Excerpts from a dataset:
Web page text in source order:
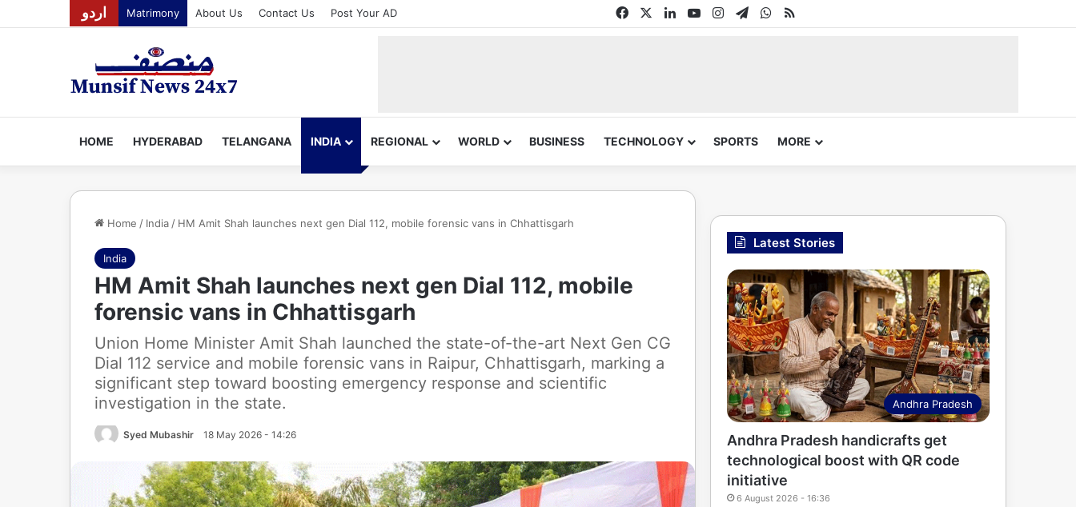
اردو Matrimony About Us Contact Us Post Your AD FacebookLinkedInYouTubeInstagram
TelegramWhatsApp
RSS
HOME HYDERABAD TELANGANA INDIA REGIONAL WORLD BUSINESS TECHNOLOGY SPORTS MORE
Home / India / HM Amit Shah launches next gen Dial 112, mobile forensic vans in Chhattisgarh
India
HM Amit Shah launches next gen Dial 112, mobile
forensic vans in Chhattisgarh
Union Home Minister Amit Shah launched the state-of-the-art Next Gen CG
Dial 112 service and mobile forensic vans in Raipur, Chhattisgarh, marking a
significant step toward boosting emergency response and scientific
investigation in the state.
Syed Mubashir 18 May 2026 - 14:26
Latest Stories
Andhra Pradesh
Andhra Pradesh handicrafts get
technological boost with QR code
initiative
6 August 2026 - 16:36

What you will do: Write out the data once more exactly, omitting the pictures.

Response to the task:
Web page text in source order:
اردو Matrimony About Us Contact Us Post Your AD FacebookLinkedInYouTubeInstagram
TelegramWhatsApp
RSS
HOME HYDERABAD TELANGANA INDIA REGIONAL WORLD BUSINESS TECHNOLOGY SPORTS MORE
Home / India / HM Amit Shah launches next gen Dial 112, mobile forensic vans in Chhattisgarh
India
HM Amit Shah launches next gen Dial 112, mobile
forensic vans in Chhattisgarh
Union Home Minister Amit Shah launched the state-of-the-art Next Gen CG
Dial 112 service and mobile forensic vans in Raipur, Chhattisgarh, marking a
significant step toward boosting emergency response and scientific
investigation in the state.
Syed Mubashir 18 May 2026 - 14:26
Latest Stories
Andhra Pradesh
Andhra Pradesh handicrafts get
technological boost with QR code
initiative
6 August 2026 - 16:36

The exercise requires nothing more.